Several nations, including Colombia, continue to forcibly remove migrants despite the dangers they might face back home, while other countries are confronting a myriad of additional issues.
The United States has received some 81,800 asylum requests from Venezuelans and President Donald Trump recently said his administration is considering granting legal temporary protective status to thousands of Venezuelans who have fled.
But Niels Frenzen, a law professor and director of the University of South California’s immigration clinic, said the TPS push faces an uphill battle because of the political conundrum it creates for Trump and his tough-on-immigration stance.
“You have these opposing political desires, at least in the current U.S. government,” he said.
In Peru, the number of asylum applications is soaring partly because it has become easier to make requests. At the border, Venezuelans can submit their documents for refugee status, which is one of the only ways they can enter after the implementation of new requirements that made it impossible to cross without a passport.
For Álvarez, applying for such status was his best option.
He said his wages working at a liquor store in Venezuela only provided his family with enough money to eat once a day in the afternoon.
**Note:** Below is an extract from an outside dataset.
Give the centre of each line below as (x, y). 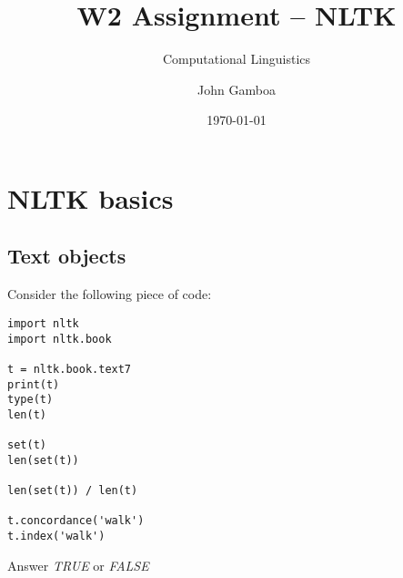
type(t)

When his newborn son became anemic and malnourished, they decided to flee.
“I felt like my stomach was consuming itself,” he said.
A relative living abroad sent him $450 for the lengthy journey to Lima, where he now works at a candle factory. Though he earns just $329 a month, he said his family eats three times a day.
Returning to Venezuela, he said, would be the equivalent of returning to a nation at war.
“The war is with those who sell food, with the hospitals, with the government,” he said. “I want refugee status because I’m looking for a future for my son.”